Laurentino Carrascosa. Son y tranco

Laurentino Carrascosa. Son y tranco

-Tú eres un hombre bondadoso, Laurentino.


-Lo intento.


-Y quieres que tus toros sean bondadosos.


-Quiero que tengan son y tranco. Y no renuncio a la bravura, naturalmente, pero son y tranco son la clave.


La sencillez del argumento contiene un compendio tremendo de una filosofía ganadera muy concreta que en esta casa se tiene por definitiva: son y tranco. Estamos en Los Manantiales, donde hemos llegado desde El Castañar. Es dehesa cargada de leyenda, habla su propietario, Laurentino Carrascosa. Esta historia ganadera la arrancó a finales de los años veinte su padre, Laurentino Carrascosa, de Alcázar de San Juan, hijo de labradores y por aquel tiempo novillero de cierto nombre y corto vuelo al que llegaron a anunciar como “valiente novillero alcazareño, especialista del volapié”. Así al menos reza uno de los carteles murales que decoran la casa y pese a lo cual no llegó muy lejos sin que ello le menguase la afición ni los honores.

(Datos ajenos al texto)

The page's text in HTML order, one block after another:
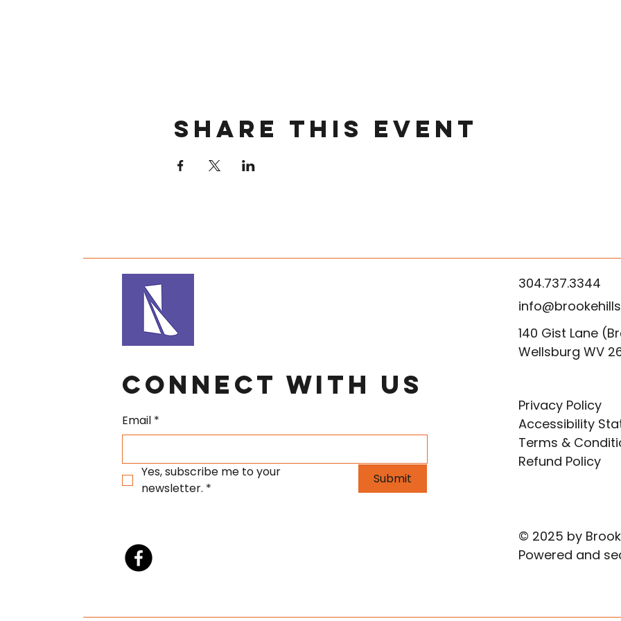
Share this event
Connect With Us
Email *
Yes, subscribe me to your
newsletter. *
Submit
304.737.3344
140 Gist Lane
Wellsburg WV
Privacy Policy
Accessibility
Terms &
Refund Policy
© 2025 by
Powered and
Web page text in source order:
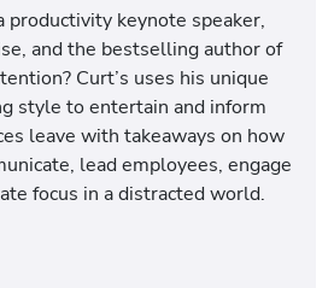
productivity keynote speaker,
and the bestselling author of
Curt’s uses his unique
style to entertain and inform
leave with takeaways on how
lead employees, engage
focus in a distracted world.
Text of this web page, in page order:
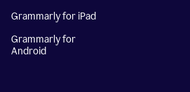
Grammarly for iPad
Grammarly for
Android
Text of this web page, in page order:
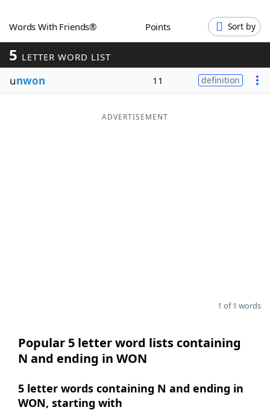
Blog
Our Brands
Words With Friends® Points Sort by
5 LETTER WORD LIST
unwon 11 definition
ADVERTISEMENT
1 of 1 words
Popular 5 letter word lists containing
N and ending in WON
5 letter words containing N and ending in
WON, starting with
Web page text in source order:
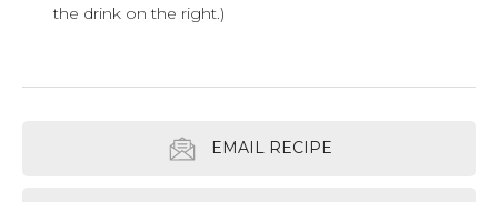
the drink on the right.)
EMAIL RECIPE
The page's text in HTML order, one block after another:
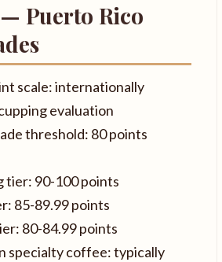
Puerto Rico
scale: internationally
evaluation
threshold: 80 points
tier: 90-100 points
85-89.99 points
80-84.99 points
specialty coffee: typically
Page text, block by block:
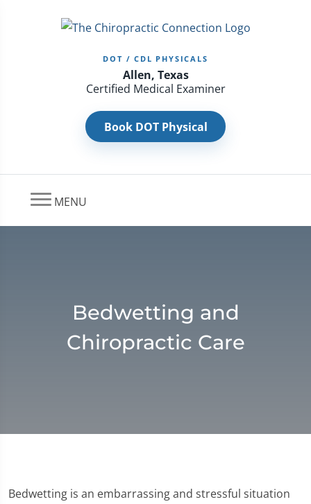
DOT / CDL PHYSICALS
Allen, Texas
Certified Medical Examiner
Book DOT Physical
MENU
Bedwetting and
Chiropractic Care
Bedwetting is an embarrassing and stressful situation

-Lo que sí tuvo, enfatiza su hijo, es una precioso pasodoble que le compuso el maestro Teixidor. Se titula Carrascosa y se interpreta en muchas plazas de toros, entre ellas la Maestranza y la de Bilbao. A mí me emociona cada vez que suena. Es bonito, propio de una gran figura del toreo.


En aquel tiempo los Montes de Toledo acogían numerosas ganaderías de bravo, la de Veragua, la de Marcial, la del Conde de Casal, la de Luis Eizaguirre… entorno y ambiente que enamoraron al joven torero de Alcázar hasta el punto que una vez retirado volvió sobre los pasos de sus sueños y allá por los años cuarenta compró El Molinillo y se hizo ganadero de bravo. Primero tuvo la vacada de Ignacio Cobaleda y luego, en 1956, compró lo de Garro y Díaz Guerra, puro santacoloma, divisa muy del gusto de Litri y Aparicio con la que se anunciaron muchas tardes.